Lines in the listing below may contain the string "differences". Say how many do, giving only the number.
[Start of section]
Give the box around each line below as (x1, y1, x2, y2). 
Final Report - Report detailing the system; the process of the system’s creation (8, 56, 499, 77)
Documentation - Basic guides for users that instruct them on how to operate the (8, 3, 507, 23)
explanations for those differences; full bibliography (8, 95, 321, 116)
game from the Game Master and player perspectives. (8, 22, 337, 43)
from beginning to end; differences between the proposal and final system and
[End of section]
*Answer for the task*
2